(Input begins)

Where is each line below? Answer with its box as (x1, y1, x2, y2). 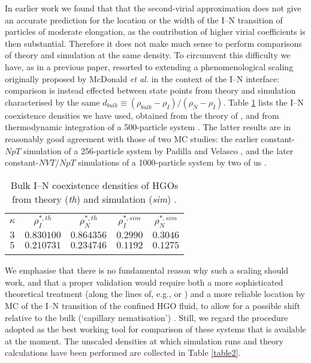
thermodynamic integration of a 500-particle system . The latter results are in (5, 121, 291, 133)
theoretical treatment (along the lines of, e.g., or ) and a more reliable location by (5, 287, 305, 300)
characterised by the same (5, 95, 100, 108)
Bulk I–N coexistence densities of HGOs (10, 178, 179, 192)
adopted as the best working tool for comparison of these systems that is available (5, 323, 306, 335)
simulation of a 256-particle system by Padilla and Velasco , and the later (23, 144, 294, 157)
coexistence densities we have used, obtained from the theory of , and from (5, 109, 279, 121)
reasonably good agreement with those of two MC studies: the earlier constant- (5, 132, 295, 145)
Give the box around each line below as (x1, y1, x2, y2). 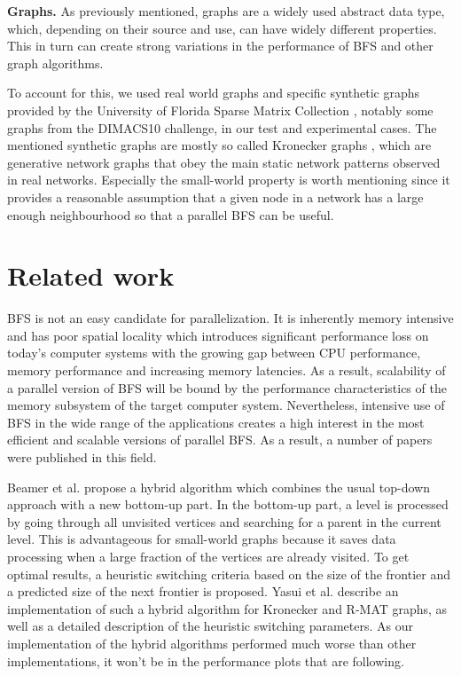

(Input ends)

*Your assignment*:
Make a copy of each line in the records above that has the word "coexistence".

*Output below*:
Bulk I–N coexistence densities of HGOs (10, 178, 179, 192)
coexistence densities we have used, obtained from the theory of , and from (5, 109, 279, 121)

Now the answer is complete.